--- Exercise ---
Looking at the entries underneath, work out how many lines contain "pessoal". Write only that number.

BEGIN

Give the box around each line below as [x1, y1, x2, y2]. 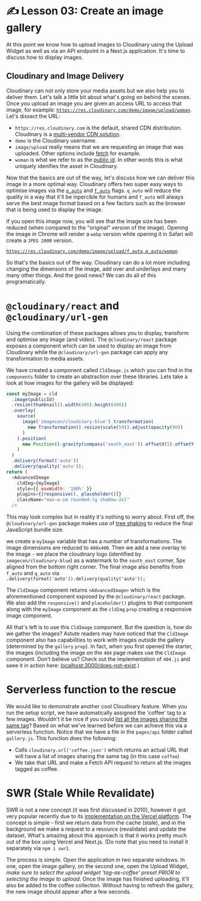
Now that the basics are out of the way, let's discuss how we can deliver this [6, 174, 195, 181]
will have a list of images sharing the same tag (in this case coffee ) [14, 753, 180, 759]
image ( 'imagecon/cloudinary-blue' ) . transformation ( [22, 419, 154, 425]
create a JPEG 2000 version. [6, 237, 74, 244]
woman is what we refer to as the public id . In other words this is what [14, 156, 183, 163]
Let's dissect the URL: [6, 112, 60, 119]
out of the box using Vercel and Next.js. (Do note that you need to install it [6, 838, 188, 845]
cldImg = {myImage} [17, 480, 60, 486]
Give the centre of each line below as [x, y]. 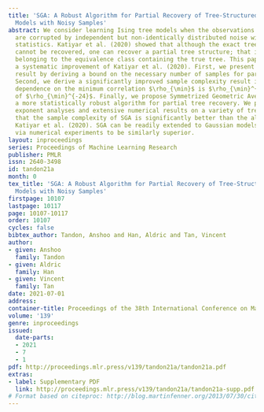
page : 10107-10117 [38, 213]
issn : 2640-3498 [35, 162]
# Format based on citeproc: [56, 396]
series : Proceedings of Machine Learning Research [93, 147]
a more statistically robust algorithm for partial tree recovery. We [133, 103]
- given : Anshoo [35, 250]
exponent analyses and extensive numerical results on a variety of [130, 111]
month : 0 [22, 177]
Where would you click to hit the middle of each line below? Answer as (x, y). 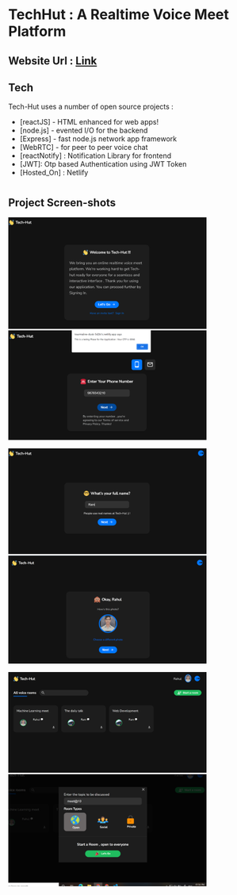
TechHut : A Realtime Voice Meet (119, 15)
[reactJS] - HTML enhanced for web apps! (89, 122)
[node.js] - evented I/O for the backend (84, 131)
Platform (37, 31)
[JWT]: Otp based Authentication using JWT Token (103, 164)
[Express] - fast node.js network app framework (98, 139)
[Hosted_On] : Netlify (54, 173)
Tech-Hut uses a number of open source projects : (91, 107)
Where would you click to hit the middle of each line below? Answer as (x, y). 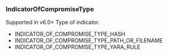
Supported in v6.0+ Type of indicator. (53, 23)
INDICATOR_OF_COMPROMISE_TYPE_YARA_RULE (77, 47)
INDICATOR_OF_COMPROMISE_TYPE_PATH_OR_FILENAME (88, 41)
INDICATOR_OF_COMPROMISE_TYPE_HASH (70, 34)
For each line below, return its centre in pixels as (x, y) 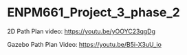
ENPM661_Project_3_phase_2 (93, 13)
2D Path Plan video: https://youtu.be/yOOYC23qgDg (81, 31)
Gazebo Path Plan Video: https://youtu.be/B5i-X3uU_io (84, 44)
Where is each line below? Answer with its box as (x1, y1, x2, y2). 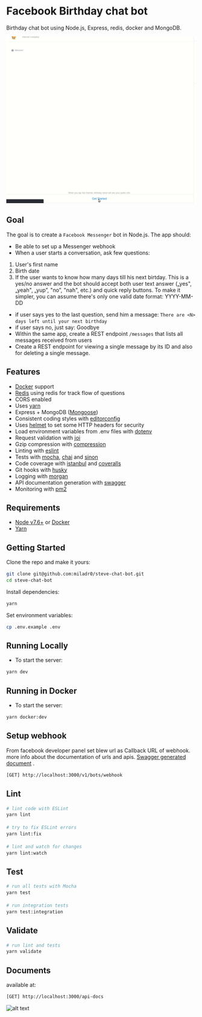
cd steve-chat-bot (6, 578, 52, 584)
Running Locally (6, 641, 68, 651)
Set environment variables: (6, 611, 73, 619)
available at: (6, 981, 36, 989)
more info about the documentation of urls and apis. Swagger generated (6, 753, 186, 760)
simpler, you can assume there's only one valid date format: (14, 292, 164, 300)
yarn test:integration (6, 908, 63, 915)
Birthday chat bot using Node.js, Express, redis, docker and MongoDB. (6, 24, 182, 31)
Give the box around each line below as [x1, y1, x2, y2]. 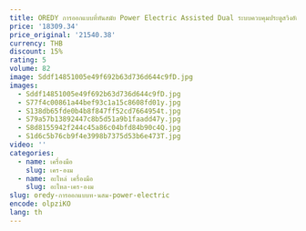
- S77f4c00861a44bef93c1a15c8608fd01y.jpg [17, 97, 181, 107]
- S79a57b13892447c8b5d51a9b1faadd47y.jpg [17, 115, 181, 124]
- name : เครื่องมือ [17, 156, 73, 166]
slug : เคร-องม [25, 166, 74, 175]
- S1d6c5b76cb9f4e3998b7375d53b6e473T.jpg [17, 132, 181, 141]
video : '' [9, 140, 47, 149]
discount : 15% [9, 47, 64, 56]
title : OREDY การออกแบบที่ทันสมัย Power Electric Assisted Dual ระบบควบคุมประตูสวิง [9, 13, 292, 23]
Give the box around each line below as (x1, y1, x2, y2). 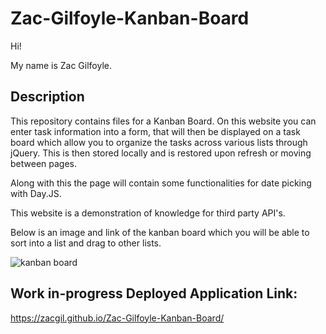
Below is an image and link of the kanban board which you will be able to (10, 226, 310, 238)
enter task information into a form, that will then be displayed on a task (10, 125, 301, 137)
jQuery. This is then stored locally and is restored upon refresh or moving (10, 147, 312, 159)
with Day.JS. (10, 187, 62, 199)
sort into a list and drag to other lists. (10, 237, 162, 249)
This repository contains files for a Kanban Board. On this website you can (10, 115, 317, 127)
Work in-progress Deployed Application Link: (10, 285, 298, 302)
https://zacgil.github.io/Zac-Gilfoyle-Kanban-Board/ (10, 312, 225, 324)
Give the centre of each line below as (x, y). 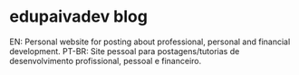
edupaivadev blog (78, 17)
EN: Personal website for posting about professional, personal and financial (150, 42)
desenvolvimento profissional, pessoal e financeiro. (106, 61)
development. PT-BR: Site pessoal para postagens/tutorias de (125, 51)
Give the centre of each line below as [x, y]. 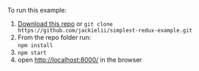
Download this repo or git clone [65, 24]
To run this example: [37, 10]
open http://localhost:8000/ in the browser [80, 60]
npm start [32, 53]
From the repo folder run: [54, 37]
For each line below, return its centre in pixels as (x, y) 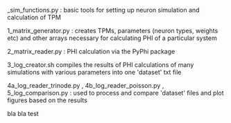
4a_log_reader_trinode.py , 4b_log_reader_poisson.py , (86, 85)
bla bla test (23, 114)
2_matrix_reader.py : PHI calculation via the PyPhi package (91, 51)
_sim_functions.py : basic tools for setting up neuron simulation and (103, 10)
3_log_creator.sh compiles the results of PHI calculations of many (101, 65)
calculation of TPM (34, 17)
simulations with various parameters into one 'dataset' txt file (94, 72)
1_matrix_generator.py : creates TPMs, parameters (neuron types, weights (113, 31)
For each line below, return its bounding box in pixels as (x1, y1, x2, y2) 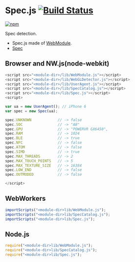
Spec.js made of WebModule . (12, 40, 72, 46)
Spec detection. (5, 30, 37, 36)
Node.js (5, 230, 30, 238)
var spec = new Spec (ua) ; (5, 108, 58, 114)
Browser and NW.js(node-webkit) (5, 59, 110, 68)
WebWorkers (5, 194, 46, 203)
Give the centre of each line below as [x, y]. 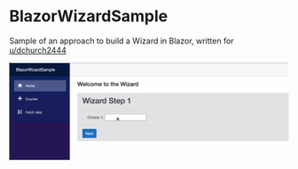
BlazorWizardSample [89, 16]
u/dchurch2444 [38, 50]
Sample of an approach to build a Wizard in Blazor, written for [122, 41]
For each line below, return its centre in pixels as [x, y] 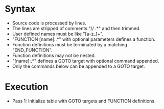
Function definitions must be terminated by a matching [69, 44]
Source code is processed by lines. [49, 23]
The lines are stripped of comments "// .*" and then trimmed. [76, 28]
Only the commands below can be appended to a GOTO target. [78, 66]
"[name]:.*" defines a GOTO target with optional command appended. [86, 61]
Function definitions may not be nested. [54, 55]
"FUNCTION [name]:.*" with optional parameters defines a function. [84, 39]
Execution [27, 87]
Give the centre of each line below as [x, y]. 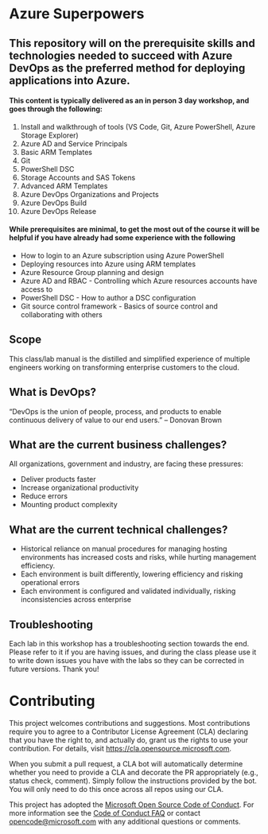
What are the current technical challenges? [118, 529]
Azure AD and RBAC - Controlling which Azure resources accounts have [139, 281]
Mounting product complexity [69, 505]
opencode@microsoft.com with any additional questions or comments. [125, 821]
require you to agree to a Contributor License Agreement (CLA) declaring [129, 731]
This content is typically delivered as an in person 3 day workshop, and [129, 101]
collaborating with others [61, 314]
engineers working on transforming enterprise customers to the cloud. [124, 367]
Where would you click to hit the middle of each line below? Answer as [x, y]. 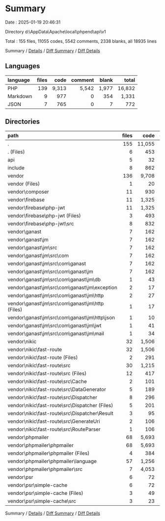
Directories [23, 122]
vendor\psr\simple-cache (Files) [45, 493]
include [16, 167]
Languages [23, 66]
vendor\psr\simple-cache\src [42, 501]
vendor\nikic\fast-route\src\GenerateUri [54, 421]
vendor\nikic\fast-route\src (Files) [47, 373]
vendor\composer [28, 192]
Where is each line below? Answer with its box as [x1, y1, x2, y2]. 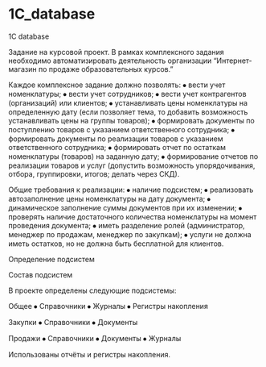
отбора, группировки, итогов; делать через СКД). [8, 169, 180, 178]
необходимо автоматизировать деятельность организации [8, 56, 212, 65]
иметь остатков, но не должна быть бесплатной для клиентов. [8, 239, 224, 248]
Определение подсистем [8, 254, 95, 264]
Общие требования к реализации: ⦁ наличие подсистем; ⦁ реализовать [8, 185, 254, 194]
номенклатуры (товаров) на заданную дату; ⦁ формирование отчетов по [8, 151, 259, 161]
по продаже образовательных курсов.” [38, 64, 174, 73]
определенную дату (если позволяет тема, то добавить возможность [8, 106, 248, 117]
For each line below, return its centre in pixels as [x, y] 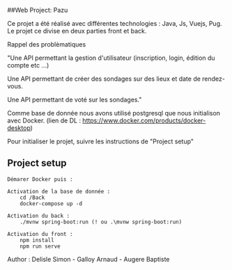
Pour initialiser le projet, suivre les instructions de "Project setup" [100, 141]
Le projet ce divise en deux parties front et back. [77, 31]
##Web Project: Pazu [38, 10]
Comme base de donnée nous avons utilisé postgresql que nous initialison [114, 113]
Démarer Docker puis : [40, 179]
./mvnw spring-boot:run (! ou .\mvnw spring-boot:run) [101, 222]
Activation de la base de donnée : [59, 191]
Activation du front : [40, 234]
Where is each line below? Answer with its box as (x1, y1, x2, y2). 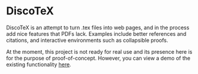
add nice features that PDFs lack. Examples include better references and (6, 30, 187, 37)
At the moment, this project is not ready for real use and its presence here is (6, 48, 193, 55)
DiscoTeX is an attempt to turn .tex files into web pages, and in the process (6, 24, 190, 31)
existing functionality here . (6, 61, 71, 68)
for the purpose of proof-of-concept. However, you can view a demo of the (6, 54, 191, 61)
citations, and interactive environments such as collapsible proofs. (6, 36, 168, 44)
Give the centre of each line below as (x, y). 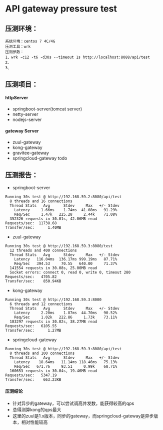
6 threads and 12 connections (41, 304)
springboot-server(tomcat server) (47, 109)
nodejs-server (27, 119)
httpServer (17, 97)
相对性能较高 (34, 422)
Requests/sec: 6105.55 (31, 326)
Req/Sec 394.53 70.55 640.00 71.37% (66, 263)
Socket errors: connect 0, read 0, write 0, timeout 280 (70, 272)
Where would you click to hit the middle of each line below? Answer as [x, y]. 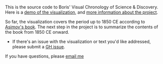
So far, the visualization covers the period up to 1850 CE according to [75, 22]
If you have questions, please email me [45, 56]
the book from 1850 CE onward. [37, 32]
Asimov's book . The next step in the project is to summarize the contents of [82, 27]
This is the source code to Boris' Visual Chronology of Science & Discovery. [82, 7]
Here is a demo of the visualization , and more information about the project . [82, 12]
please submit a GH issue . [39, 47]
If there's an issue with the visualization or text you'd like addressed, [81, 42]
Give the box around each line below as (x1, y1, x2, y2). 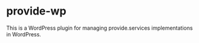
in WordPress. (6, 30, 41, 38)
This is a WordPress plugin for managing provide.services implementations (6, 24, 193, 31)
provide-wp (6, 4, 67, 18)
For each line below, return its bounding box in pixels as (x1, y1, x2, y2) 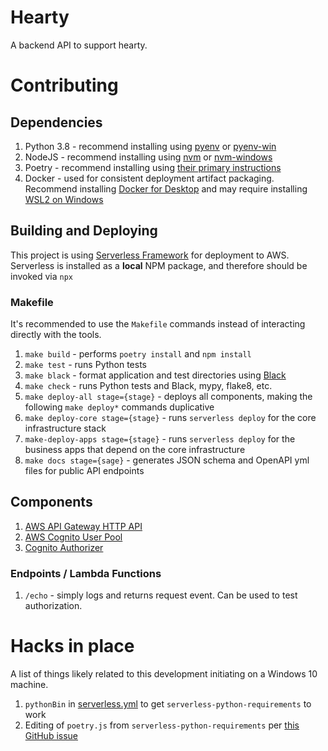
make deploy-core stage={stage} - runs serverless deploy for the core (24, 412, 317, 424)
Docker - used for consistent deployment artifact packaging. (24, 172, 275, 184)
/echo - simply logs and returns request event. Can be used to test (24, 589, 298, 601)
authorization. (24, 600, 83, 612)
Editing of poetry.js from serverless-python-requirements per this (24, 719, 300, 731)
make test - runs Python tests (24, 359, 148, 371)
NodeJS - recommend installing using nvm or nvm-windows (24, 151, 273, 163)
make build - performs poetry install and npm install (24, 348, 252, 360)
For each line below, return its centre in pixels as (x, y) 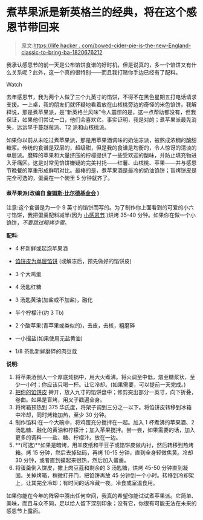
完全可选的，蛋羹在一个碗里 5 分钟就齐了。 (60, 178)
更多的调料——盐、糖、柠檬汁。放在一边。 (68, 438)
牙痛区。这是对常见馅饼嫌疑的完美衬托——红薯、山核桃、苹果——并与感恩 (104, 163)
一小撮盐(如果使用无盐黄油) (49, 338)
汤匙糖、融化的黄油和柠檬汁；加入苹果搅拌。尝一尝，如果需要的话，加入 (105, 430)
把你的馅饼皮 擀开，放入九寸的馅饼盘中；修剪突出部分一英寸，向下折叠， (106, 392)
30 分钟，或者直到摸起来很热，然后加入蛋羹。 (72, 460)
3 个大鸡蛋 (28, 274)
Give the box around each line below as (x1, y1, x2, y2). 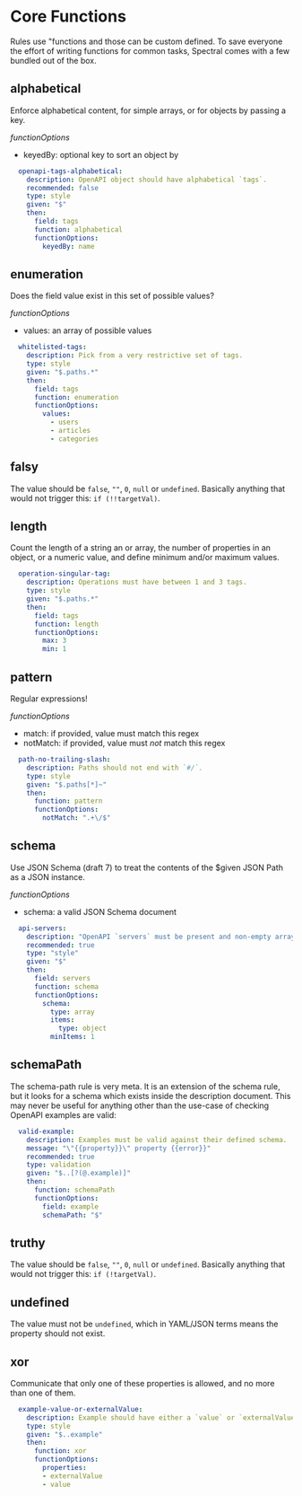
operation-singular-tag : (18, 569, 111, 578)
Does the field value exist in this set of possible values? (10, 290, 214, 302)
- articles (49, 427, 91, 436)
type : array (49, 1008, 95, 1016)
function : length (33, 620, 99, 629)
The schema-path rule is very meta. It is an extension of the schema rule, (10, 1080, 280, 1092)
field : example (42, 1201, 99, 1211)
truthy (10, 1235, 46, 1250)
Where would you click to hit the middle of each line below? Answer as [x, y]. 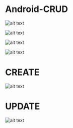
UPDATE [23, 106]
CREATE [22, 72]
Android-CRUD [37, 9]
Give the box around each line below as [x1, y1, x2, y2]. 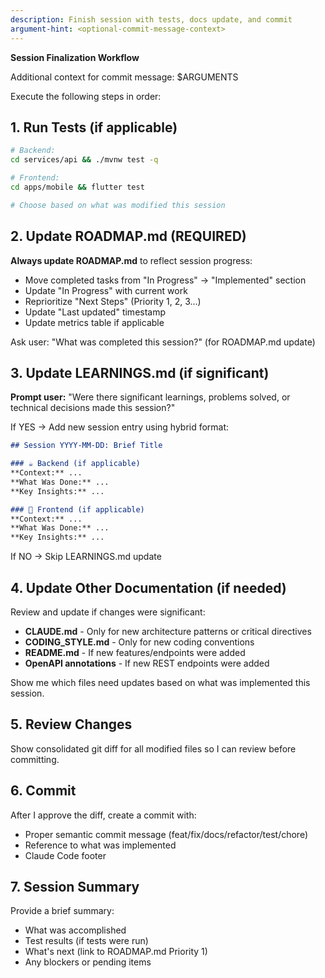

END

--- Exercise answer ---
2